I've avoided talking about the FLRW metric so far because the expanding comoving coordinates are just a distraction when talking about systems that do not comove with them. (Note that "expansion of space" is not physical; it's just coordinates.) However, you could explicitly consider a box of fixed (proper) radius $$r\ll c/H$$ (where $$H=\dot a/a$$) within the context of the comoving coordinates. The photon crosses the box in time $$\Delta t=2r/c$$, so that within the frame of the comoving observers, its momentum drops by $$\Delta p_\mathrm{crossing}=-Hp\Delta t=-2Hp r/c$$ due to the cosmological redshift. (This is just the $$\mathrm{d}p/\mathrm{d}t=-Hp$$ that gives rise to $$p\propto 1/a$$, but I took advantage of the $$r\ll c/H$$ assumption to avoid integrating it.) However, comoving observers at distance $$r$$ recede at speed $$Hr$$, so with respect to them, the walls of the box are moving inward at that speed. Reflection off the wall blueshifts the photon by momentum $$\Delta p_\mathrm{reflection}=2Hp r/c$$, resulting in a net zero change in momentum over each half-cycle.

That argument is valid at subhorizon scales, $$r\ll c/H$$. If you try to extend it to boxes of size $$r \sim c/H$$ using the FLRW metric, you might trick yourself into thinking that a redshift due to cosmic expansion emerges at those scales. The difficulty here is that at horizon scales, the notion of "a box of fixed size" is not straightforward and generally depends on which spatial surfaces you choose for your coordinate system. For example, the size of a Born rigid box would not be constant when measured along the conventional FLRW spatial surfaces.

• Thanks for your comment. However this leads me to new question. In subhorizon scales, energy of photons do decrease due to the cosmological redshift, while blueshift by reflection exactly cancels out.
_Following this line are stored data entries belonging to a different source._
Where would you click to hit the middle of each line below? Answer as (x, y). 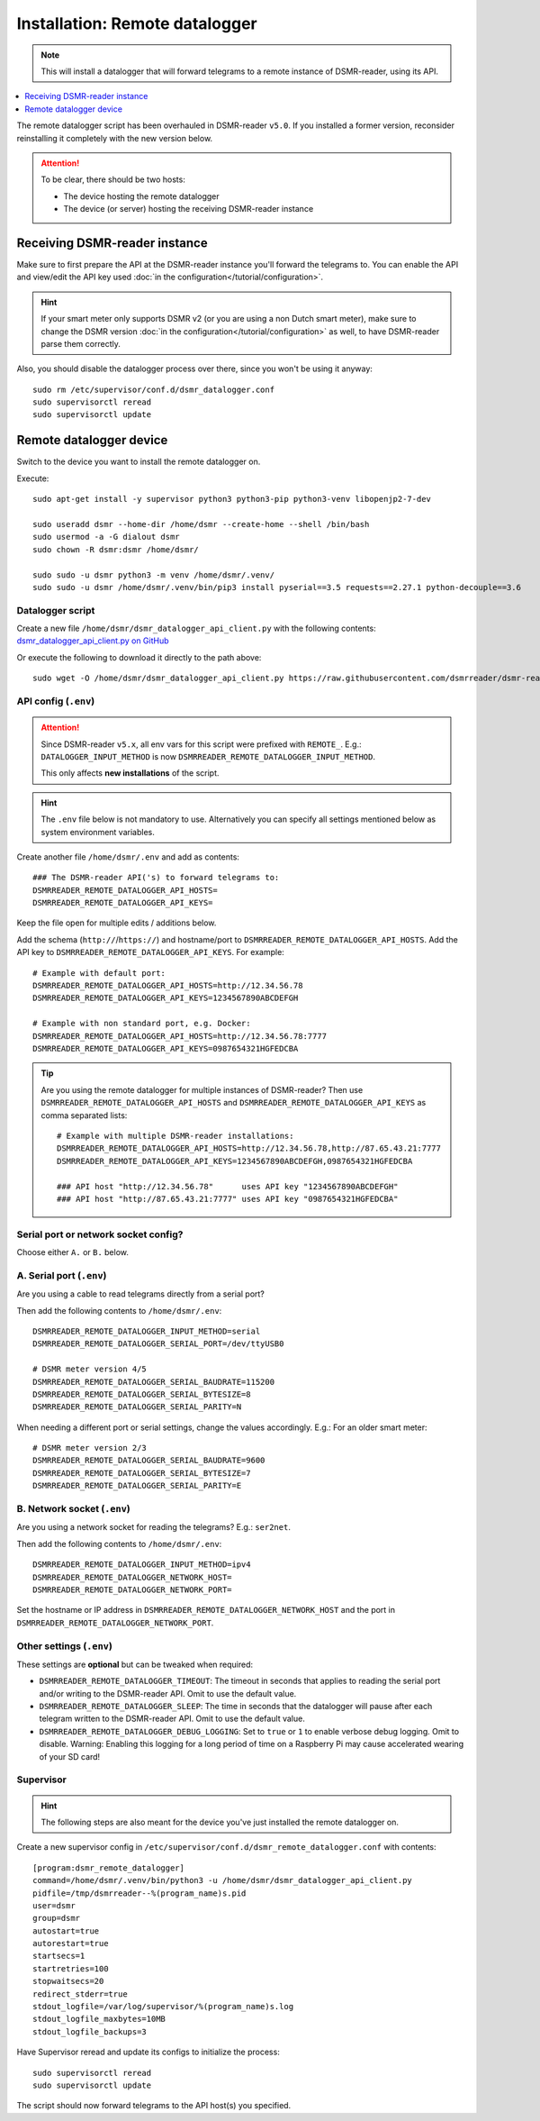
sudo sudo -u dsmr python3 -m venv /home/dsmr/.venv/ (153, 575)
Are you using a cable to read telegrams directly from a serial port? (141, 1294)
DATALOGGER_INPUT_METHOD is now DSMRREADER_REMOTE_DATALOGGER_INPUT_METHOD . (208, 756)
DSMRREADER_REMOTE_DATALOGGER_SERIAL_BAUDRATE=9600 (149, 1461)
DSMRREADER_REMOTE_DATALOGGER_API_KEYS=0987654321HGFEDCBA (166, 1048)
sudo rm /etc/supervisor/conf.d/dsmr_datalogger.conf (153, 389)
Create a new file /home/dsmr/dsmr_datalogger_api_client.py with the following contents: (197, 628)
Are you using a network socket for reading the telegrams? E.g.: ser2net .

Then what if our universe expands intermittently?(I know this sounds ridiculous, but let just say "if".) In other words, the Hubble parameter H=0 in some time intervals. Wouldn't that prevents blueshift from reflection, and make total energy decrease in result? Commented Jul 21 at 21:33
• @littlegiant I think you are right that if the universe suddenly "stopped" right before the reflection and "restarted" right after, there would be a net redshift. In comoving coordinates this is clear, and in physical (non-expanding) coordinates, the interpretation is that before reflection, the light is redshifted by the gravitational impulse that stops the expansion, and after reflection, it is redshifted again by the gravitational impulse that restarts the expansion. (Realistically, the time scale for $H$ to change is of order $1/H$.)
– Sten
Commented Jul 21 at 22:03
• Thank you so much! It really helped, and I appreciate that. Commented Jul 21 at 22:19
• Doesn't technically the "expansion" of the universe inside such a box cause Unruh effect? If it does, then the universe should actually deposit (a very small amount of) additional energy in the box. Commented Jul 22 at 0:03
• Yeah, e.g. the fact that the walls of the box need to accelerate should lead to Unruh radiation in the frame of the box. That's negligible in the subhorizon limit but might become important close to horizon scales. Another consideration for a horizon-scale box is that the time scale for the decrease in mass density inside the box becomes comparable to the cycle period of each photon. The non-adiabatic time variation of the "gravitational potential" would lead to net blueshifts or redshifts.
– Sten
Commented Jul 22 at 2:02

Great question. Thing to note is that expansion of the universe is inertial, scale factor is not constant. Scale factor inside your box is 0. So no, your photons don't lose energy and all mass is conserved as interactions with Higgs field and or strong potential energy is constant. Edit: if the box itself is expanding or expandable than your photons would lose energy, but only when they reflect not in between the mirrors.